This code: int value(uint64 b1, uint64 b2) { int i, j, k; int value = 0; for (k = 0; k < 2; k++) for (i = 0; i < 6; i++) for (j = 0; j < 2; j++) if ((b2 & 0xf << (j + i * 6)) == 0xf << (j + i * 6)) value += 1000; return value; } generates too many unnecessary spills/reloads when rerun through the optimizer (at -O2). See "***" below: LBB1_1: #bb17.preheader movl $15, %eax *** movb 39(%esp), %cl movl %eax, %edx shll %cl, %edx *** movb 39(%esp), %cl incb %cl shll %cl, %eax movl %edx, %ecx The result is that the loop will run slower than if optimizations were turned on only once.

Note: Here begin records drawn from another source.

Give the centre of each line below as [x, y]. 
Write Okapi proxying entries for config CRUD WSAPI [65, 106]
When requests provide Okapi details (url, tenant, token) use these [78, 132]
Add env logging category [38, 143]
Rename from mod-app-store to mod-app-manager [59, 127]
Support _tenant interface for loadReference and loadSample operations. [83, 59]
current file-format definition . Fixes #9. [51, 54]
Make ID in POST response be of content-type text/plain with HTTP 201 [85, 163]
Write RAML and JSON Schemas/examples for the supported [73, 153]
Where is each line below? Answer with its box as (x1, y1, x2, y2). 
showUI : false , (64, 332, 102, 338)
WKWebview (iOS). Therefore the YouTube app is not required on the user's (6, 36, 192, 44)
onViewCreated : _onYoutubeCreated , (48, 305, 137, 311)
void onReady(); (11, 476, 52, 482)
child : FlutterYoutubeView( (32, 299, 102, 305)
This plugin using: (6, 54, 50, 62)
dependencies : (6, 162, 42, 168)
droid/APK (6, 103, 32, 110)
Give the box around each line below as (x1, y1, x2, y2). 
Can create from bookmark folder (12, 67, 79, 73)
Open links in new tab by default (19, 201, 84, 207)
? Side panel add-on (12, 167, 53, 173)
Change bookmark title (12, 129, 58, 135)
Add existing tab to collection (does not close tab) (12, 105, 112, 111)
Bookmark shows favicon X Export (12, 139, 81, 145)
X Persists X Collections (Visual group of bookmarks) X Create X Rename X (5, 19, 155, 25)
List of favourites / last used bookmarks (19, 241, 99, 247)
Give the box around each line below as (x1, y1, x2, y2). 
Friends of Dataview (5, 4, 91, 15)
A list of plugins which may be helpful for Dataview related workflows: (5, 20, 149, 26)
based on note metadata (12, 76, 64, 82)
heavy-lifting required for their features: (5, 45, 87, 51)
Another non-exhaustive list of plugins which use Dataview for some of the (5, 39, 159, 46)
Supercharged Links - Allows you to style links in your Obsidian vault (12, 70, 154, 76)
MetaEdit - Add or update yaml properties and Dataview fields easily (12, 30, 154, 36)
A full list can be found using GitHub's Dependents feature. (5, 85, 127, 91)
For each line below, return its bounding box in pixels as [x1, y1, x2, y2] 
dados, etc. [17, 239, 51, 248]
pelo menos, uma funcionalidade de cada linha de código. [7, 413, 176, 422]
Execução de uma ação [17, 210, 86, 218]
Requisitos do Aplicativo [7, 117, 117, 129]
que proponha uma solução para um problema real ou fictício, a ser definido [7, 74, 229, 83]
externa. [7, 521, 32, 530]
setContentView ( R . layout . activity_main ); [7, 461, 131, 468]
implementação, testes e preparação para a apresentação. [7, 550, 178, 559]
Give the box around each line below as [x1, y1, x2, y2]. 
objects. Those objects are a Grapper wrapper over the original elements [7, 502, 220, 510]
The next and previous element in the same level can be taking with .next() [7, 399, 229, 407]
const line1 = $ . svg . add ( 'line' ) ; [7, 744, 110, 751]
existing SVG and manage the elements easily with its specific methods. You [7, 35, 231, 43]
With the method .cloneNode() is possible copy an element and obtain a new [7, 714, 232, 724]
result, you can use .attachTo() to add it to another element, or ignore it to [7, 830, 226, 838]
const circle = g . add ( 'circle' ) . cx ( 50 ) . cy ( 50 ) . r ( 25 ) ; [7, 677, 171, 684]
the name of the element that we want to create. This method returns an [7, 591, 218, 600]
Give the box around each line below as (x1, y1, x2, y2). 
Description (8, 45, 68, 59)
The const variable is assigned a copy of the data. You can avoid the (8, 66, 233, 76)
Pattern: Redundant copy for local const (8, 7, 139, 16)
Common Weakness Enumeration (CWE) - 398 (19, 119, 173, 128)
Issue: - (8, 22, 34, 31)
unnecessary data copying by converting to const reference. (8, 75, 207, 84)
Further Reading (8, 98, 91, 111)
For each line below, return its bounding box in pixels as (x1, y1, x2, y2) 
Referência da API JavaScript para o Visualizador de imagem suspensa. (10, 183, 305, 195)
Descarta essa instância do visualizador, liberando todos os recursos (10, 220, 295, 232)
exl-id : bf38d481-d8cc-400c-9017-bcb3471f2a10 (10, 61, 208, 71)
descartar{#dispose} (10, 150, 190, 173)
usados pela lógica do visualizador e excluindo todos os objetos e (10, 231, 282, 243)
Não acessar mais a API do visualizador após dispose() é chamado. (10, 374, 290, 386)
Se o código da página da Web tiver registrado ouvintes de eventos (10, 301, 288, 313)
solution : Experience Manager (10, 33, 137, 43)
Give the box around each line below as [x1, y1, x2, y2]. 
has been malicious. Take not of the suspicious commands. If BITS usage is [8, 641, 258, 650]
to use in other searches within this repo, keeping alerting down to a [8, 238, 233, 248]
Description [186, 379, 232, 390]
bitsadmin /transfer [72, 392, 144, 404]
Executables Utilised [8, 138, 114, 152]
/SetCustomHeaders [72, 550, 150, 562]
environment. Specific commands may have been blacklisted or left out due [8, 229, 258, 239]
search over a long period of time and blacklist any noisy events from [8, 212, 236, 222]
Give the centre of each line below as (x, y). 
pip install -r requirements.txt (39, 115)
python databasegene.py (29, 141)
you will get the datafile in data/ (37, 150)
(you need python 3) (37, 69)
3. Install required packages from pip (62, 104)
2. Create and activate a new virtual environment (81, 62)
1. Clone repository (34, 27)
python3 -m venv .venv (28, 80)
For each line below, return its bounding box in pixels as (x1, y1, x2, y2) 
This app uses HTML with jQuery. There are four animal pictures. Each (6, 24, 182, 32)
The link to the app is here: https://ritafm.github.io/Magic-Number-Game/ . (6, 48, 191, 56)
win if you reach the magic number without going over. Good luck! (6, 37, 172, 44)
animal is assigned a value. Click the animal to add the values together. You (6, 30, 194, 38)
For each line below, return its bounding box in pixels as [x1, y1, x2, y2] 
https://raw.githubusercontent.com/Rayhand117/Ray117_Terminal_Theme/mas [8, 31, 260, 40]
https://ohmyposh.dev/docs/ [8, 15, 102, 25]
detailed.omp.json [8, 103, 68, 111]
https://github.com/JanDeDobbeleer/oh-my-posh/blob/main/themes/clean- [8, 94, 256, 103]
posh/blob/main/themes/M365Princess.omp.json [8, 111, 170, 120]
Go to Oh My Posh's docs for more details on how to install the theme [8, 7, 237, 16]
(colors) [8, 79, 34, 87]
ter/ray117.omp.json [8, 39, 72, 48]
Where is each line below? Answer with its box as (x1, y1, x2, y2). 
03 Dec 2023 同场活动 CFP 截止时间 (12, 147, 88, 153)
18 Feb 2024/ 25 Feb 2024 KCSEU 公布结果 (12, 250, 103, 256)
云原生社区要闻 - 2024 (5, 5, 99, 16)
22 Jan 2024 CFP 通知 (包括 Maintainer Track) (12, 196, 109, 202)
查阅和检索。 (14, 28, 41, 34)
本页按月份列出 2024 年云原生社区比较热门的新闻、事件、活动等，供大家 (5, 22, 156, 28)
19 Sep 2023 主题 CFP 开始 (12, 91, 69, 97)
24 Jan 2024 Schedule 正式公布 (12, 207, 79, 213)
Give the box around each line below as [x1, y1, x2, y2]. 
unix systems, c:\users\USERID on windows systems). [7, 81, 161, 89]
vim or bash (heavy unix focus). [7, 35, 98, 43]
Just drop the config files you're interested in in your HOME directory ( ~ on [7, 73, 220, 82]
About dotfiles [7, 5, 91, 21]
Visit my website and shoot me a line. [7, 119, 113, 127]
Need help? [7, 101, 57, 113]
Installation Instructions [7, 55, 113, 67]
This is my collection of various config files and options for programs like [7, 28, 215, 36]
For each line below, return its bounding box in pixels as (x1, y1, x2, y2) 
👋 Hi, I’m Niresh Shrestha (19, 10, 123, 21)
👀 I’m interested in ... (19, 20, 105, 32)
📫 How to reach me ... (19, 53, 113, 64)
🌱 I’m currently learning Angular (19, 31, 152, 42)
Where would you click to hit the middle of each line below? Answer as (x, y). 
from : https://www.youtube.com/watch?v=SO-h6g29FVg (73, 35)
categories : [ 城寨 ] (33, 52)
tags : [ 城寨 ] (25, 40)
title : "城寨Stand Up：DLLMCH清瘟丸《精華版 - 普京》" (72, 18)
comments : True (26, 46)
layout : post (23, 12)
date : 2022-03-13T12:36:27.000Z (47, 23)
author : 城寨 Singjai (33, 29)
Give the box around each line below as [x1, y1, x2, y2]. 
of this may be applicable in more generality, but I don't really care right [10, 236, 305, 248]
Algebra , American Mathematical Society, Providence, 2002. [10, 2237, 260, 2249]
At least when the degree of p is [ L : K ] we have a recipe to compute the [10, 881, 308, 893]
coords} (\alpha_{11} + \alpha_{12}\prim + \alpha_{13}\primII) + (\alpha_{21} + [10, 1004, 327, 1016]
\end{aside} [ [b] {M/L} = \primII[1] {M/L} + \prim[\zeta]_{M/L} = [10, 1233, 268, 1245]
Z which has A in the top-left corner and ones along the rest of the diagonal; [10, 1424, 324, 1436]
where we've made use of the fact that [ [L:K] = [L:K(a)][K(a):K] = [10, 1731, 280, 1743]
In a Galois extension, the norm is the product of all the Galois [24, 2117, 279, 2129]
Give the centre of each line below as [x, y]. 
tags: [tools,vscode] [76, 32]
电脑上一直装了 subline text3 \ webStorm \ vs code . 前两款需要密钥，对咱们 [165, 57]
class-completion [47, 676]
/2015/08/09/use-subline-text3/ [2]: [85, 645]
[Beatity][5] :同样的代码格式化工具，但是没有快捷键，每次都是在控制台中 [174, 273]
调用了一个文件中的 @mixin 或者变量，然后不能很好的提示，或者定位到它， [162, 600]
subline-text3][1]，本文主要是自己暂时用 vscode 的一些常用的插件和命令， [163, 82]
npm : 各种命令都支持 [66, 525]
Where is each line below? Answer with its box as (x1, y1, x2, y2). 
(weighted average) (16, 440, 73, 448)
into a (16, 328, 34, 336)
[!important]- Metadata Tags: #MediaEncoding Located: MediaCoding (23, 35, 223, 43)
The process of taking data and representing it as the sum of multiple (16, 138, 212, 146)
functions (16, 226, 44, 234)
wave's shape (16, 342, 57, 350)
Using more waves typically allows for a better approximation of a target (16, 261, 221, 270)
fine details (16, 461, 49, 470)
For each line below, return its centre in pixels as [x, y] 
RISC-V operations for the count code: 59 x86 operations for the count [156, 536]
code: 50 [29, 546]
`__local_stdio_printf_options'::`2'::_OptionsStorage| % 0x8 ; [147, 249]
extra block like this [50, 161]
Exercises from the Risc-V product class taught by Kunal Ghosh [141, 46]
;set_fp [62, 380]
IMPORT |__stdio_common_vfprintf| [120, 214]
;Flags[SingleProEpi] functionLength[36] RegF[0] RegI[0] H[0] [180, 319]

Created attachment 409 [details] Extracted function
Taking a look.
Fixed. Patch here: http://lists.cs.uiuc.edu/pipermail/llvm-commits/Week-of-Mon-20061009/038511.html The diff of produced code: --- t.s 2006-10-11 18:57:23.000000000 -0700 +++ t2.s 2006-10-11 19:29:35.000000000 -0700 @@ -22,7 +22,6 @@ movb 39(%esp), %cl movl %eax, %edx shll %cl, %edx - movb 39(%esp), %cl incb %cl shll %cl, %eax movl %edx, %ecx @@ -73,7 +72,6 @@ movb 15(%esp), %cl movl %esi, %eax shll %cl, %eax - movb 15(%esp), %cl incb %cl shll %cl, %esi movl %eax, %ecx -Chris
Rockin'!
This sped up the fourinarow testpoiont on x86. It now has a smaller gap (~.5s instead of ~.9s) between the times.